▶ **SOURCE DATA**:
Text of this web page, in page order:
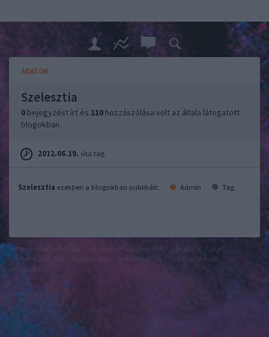
ADATOK
Szelesztia
0 bejegyzést írt és 110 hozzászólása volt az általa látogatott
blogokban.
2012.06.19. óta tag.
Szelesztia ezekben a blogokban publikált: Admin Tag
felhasználási feltételek
jogi
problémák
médiaajánlat
süti beállítások
módosítása
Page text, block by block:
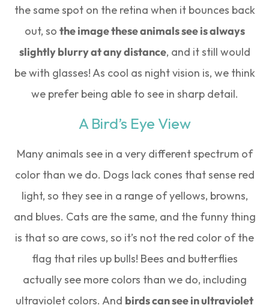
the same spot on the retina when it bounces back
out, so the image these animals see is always
slightly blurry at any distance, and it still would
be with glasses! As cool as night vision is, we think
we prefer being able to see in sharp detail.
A Bird’s Eye View
Many animals see in a very different spectrum of
color than we do. Dogs lack cones that sense red
light, so they see in a range of yellows, browns,
and blues. Cats are the same, and the funny thing
is that so are cows, so it’s not the red color of the
flag that riles up bulls! Bees and butterflies
actually see more colors than we do, including
ultraviolet colors. And birds can see in ultraviolet
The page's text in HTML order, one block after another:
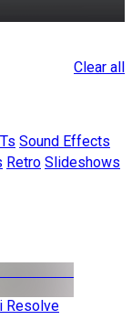
Clear all
Sound Effects
Retro Slideshows
Resolve
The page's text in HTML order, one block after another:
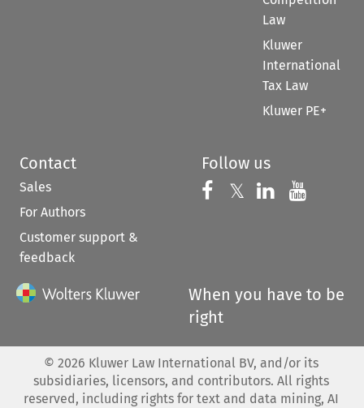
Law
Kluwer
International
Tax Law
Kluwer PE+
Contact
Sales
For Authors
Customer support &
feedback
Follow us
Follow us on
𝕏 Follow us on
Follow us
When you have to be
right
© 2026 Kluwer Law International BV, and/or its
subsidiaries, licensors, and contributors. All rights
reserved, including rights for text and data mining, AI

▶ **WORK TO BE COMPLETED**:
Set down the material above word for word and skip its pictures.

▶ **EXERCISE RESULT**:
Text of this web page, in page order:
ADATOK
Szelesztia
0 bejegyzést írt és 110 hozzászólása volt az általa látogatott
blogokban.
2012.06.19. óta tag.
Szelesztia ezekben a blogokban publikált: Admin Tag
felhasználási feltételek
jogi
problémák
médiaajánlat
süti beállítások
módosítása
Page text, block by block:
the same spot on the retina when it bounces back
out, so the image these animals see is always
slightly blurry at any distance, and it still would
be with glasses! As cool as night vision is, we think
we prefer being able to see in sharp detail.
A Bird’s Eye View
Many animals see in a very different spectrum of
color than we do. Dogs lack cones that sense red
light, so they see in a range of yellows, browns,
and blues. Cats are the same, and the funny thing
is that so are cows, so it’s not the red color of the
flag that riles up bulls! Bees and butterflies
actually see more colors than we do, including
ultraviolet colors. And birds can see in ultraviolet
The page's text in HTML order, one block after another:
Clear all
Sound Effects
Retro Slideshows
Resolve
The page's text in HTML order, one block after another:
Law
Kluwer
International
Tax Law
Kluwer PE+
Contact
Sales
For Authors
Customer support &
feedback
Follow us
Follow us on
𝕏 Follow us on
Follow us
When you have to be
right
© 2026 Kluwer Law International BV, and/or its
subsidiaries, licensors, and contributors. All rights
reserved, including rights for text and data mining, AI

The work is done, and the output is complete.